I shall miss the Midlands. I never thought I’d say that. My first experience of them was sandwiched between Newcastle upon Tyne and Dublin.

Coming from the sprightly cadences of Geordieland, I thought I’d never met language - and, to my shame, people - so solid and dull as those of the industrial Midlands.

The very first day I was a student in Newcastle, I found myself sitting next to a middle-aged man on a bus. We got talking, as you do up there. He told me he was on his way to start a new job, as an electrician. “That must have been hard to learn,” says I. “A couple of years’ study?” “Not at all!”

says he. “I got a book out of the library. Any intelligent man could do it.”

That, it seemed to me, was the spirit that took the ships and locomotives and pits, and the engineers with them, out of the Tyne and all over the world. They’re go-getters in the North-East and their language tells you so, the first moment you hear it: confident, quirky, rhythmic, inventive.

The speech of Dublin is no less so. It has the same adenoidal containment as you find in the cities of Britain, kissing-cousins with Scouse. But the lilt and music of a tongue meant to be rhymed and sung and played upon comes through in every conversation. We left, sadly, just as my three-year-old daughter was settling on the delicious emphatic “At all, at all.” She lost plain song for the burr of the English shires.

Then I came back to the Midlands with the ALI. Not “solid and dull” at all, I found, but dependable, wry, realistic, even a bit fatalistic and full of laughter. And much-mocked Dudley is different from Brummie, which is different again from Coventry a dozen miles down the road, which couldn’t be more different from the Northamptonshire and Warwickshire hinterland.

What makes the Midlands special, I’ve come to believe, is the rootedness of its cites in the surrounding counties. It might also be the case in Leeds and Bristol, but it is certainly not so in London and much more tenuously in Manchester. Partly, it must be a factor of size; of the relative accessibility of countryside.

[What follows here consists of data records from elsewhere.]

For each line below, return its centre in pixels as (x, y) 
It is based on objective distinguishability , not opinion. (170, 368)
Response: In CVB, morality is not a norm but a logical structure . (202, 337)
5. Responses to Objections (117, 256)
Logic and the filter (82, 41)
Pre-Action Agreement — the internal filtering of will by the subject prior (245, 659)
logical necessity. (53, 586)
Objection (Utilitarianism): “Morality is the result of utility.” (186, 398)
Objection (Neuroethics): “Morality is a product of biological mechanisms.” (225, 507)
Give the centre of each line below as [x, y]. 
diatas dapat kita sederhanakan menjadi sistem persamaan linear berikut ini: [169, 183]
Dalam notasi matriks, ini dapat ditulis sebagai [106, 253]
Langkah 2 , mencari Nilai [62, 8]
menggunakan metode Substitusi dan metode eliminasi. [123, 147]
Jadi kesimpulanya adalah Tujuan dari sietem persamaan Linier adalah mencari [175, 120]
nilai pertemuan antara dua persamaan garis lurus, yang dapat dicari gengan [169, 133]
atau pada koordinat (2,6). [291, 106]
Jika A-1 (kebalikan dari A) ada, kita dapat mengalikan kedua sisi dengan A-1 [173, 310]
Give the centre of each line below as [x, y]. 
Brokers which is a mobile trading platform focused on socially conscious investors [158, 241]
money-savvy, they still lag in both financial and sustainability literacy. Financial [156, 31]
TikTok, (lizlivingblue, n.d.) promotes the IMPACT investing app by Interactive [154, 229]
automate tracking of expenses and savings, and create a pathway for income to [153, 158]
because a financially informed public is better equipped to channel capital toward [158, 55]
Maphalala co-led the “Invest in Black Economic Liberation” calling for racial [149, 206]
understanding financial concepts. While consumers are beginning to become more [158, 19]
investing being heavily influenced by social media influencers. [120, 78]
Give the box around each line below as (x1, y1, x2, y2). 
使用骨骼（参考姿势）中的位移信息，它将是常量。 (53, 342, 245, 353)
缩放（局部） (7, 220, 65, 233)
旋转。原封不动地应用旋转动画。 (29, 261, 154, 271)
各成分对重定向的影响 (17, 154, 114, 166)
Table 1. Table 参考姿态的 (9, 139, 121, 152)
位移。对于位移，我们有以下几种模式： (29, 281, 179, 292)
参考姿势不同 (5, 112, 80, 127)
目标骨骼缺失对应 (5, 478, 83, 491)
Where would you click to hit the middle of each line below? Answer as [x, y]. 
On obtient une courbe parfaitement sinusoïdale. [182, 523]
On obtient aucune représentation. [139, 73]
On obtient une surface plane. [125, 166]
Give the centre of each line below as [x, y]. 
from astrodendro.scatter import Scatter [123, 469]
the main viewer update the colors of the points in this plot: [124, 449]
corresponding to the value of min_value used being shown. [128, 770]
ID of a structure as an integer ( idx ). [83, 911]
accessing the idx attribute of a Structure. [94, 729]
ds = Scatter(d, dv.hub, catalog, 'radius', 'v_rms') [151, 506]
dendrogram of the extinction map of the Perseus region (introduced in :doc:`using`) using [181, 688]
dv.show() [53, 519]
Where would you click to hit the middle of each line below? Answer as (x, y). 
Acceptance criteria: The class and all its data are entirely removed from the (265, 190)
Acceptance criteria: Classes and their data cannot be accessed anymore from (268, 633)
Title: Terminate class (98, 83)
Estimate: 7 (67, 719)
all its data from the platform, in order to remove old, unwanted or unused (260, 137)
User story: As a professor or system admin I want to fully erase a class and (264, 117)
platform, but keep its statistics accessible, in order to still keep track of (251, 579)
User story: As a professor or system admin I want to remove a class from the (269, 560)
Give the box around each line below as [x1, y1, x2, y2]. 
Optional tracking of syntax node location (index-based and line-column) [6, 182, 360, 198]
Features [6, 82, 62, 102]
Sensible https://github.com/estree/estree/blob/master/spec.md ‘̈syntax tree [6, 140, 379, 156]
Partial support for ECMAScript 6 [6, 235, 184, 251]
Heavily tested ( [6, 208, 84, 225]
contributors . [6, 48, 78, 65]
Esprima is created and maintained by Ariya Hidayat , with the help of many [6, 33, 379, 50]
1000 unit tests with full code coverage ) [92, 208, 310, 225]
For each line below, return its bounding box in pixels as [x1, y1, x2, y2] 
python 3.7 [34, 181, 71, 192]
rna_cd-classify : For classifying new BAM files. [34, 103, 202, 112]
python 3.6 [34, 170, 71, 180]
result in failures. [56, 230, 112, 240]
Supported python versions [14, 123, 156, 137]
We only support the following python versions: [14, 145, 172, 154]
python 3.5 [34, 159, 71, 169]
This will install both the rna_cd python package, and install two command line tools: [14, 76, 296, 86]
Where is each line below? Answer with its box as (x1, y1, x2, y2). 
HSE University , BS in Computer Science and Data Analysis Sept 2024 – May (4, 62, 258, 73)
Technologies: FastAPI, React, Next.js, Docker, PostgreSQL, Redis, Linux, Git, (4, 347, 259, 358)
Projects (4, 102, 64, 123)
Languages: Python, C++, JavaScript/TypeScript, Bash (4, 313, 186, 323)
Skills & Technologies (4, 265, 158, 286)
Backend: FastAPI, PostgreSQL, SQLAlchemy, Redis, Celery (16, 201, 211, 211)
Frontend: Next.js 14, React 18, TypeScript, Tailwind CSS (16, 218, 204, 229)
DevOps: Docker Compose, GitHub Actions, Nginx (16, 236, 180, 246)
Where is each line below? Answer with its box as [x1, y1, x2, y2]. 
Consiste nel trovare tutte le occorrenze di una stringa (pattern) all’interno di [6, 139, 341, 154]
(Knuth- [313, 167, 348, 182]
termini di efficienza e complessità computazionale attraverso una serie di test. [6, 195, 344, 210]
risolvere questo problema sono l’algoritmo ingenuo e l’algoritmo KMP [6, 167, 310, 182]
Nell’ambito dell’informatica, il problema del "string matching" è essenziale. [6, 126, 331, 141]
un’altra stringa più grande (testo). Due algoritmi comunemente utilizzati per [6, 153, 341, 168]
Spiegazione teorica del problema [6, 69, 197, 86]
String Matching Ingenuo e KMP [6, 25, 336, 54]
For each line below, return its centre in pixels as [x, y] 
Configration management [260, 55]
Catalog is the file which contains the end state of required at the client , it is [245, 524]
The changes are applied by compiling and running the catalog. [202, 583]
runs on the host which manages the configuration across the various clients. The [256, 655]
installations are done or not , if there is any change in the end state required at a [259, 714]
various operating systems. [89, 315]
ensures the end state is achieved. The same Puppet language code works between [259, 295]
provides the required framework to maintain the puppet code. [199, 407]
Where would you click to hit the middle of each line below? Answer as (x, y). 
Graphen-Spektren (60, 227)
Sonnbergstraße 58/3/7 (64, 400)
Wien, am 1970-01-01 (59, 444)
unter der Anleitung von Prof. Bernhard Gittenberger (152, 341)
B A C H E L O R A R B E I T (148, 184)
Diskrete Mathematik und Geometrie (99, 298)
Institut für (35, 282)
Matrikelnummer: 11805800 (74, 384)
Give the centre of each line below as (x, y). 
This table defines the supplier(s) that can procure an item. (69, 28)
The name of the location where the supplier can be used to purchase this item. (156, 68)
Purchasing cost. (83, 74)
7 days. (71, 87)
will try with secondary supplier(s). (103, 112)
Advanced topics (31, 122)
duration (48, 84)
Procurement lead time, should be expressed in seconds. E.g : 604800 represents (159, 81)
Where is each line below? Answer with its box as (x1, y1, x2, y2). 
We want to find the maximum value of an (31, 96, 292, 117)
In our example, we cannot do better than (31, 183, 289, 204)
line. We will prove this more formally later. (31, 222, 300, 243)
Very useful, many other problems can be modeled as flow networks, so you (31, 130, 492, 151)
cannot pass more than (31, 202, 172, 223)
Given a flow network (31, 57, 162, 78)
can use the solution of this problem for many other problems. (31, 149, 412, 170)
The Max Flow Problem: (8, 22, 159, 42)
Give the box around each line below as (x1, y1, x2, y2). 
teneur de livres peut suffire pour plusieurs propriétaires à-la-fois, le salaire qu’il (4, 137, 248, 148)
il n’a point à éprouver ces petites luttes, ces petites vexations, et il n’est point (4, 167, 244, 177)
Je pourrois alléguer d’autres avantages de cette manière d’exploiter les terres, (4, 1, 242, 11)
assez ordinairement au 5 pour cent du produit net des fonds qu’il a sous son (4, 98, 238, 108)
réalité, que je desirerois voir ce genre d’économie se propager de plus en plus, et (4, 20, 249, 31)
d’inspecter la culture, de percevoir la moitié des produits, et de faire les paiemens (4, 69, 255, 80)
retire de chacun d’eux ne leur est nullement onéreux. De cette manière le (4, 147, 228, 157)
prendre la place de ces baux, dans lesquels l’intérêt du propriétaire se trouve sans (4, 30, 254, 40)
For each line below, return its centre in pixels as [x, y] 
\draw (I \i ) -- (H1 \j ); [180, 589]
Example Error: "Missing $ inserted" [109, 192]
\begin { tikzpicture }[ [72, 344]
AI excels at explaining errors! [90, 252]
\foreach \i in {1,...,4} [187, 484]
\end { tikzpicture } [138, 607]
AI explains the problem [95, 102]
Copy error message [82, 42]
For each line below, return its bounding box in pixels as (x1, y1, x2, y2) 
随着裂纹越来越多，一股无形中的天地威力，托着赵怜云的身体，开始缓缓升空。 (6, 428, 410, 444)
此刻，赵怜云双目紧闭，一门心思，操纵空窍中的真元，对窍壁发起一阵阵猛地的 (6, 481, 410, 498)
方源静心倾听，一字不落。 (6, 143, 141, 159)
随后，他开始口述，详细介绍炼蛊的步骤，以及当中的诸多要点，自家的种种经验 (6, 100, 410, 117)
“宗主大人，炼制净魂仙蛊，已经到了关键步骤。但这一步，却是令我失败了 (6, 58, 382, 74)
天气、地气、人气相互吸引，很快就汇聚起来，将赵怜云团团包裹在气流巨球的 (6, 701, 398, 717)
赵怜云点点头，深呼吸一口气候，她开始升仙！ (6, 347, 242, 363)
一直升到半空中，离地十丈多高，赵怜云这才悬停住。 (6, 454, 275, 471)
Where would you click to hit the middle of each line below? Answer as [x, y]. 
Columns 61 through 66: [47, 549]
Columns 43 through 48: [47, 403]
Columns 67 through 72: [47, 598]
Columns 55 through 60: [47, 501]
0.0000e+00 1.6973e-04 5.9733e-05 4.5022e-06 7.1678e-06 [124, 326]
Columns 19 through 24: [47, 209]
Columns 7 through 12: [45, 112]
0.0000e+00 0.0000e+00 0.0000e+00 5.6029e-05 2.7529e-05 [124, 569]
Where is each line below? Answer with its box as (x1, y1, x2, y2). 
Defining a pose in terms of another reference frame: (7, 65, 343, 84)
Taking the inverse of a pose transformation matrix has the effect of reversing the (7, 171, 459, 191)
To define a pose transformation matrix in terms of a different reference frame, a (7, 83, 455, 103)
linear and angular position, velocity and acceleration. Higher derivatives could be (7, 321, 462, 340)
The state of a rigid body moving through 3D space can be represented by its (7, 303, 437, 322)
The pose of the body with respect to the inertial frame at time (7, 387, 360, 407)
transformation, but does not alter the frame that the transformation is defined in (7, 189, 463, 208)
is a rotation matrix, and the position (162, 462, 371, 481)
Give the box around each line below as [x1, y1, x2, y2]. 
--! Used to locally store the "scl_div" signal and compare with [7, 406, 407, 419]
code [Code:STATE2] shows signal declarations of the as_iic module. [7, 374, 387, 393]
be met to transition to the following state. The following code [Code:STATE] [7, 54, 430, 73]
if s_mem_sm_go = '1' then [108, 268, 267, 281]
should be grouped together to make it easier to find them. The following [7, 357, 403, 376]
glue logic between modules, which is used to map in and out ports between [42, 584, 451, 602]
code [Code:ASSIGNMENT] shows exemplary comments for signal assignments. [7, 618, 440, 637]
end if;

Last summer, I took the chance I should have taken for five years past, of going walking each evening after work and ending up in a country pub. It was easy to find a five or six-mile stroll through fields and along rivers or canals to somewhere pleasant for a pint and anything from a curled lunchtime leftover sandwich to a slap-up dinner. I “discovered” everything from the most sublime Palladian mansion, its golden Northamptonshire sandstone flaring in the setting sun, to the new gypsy life of retired folk and New Age travellers on narrow-boats, to the excruciating din of a motorway when you are forced to walk beside it. It was my farewell.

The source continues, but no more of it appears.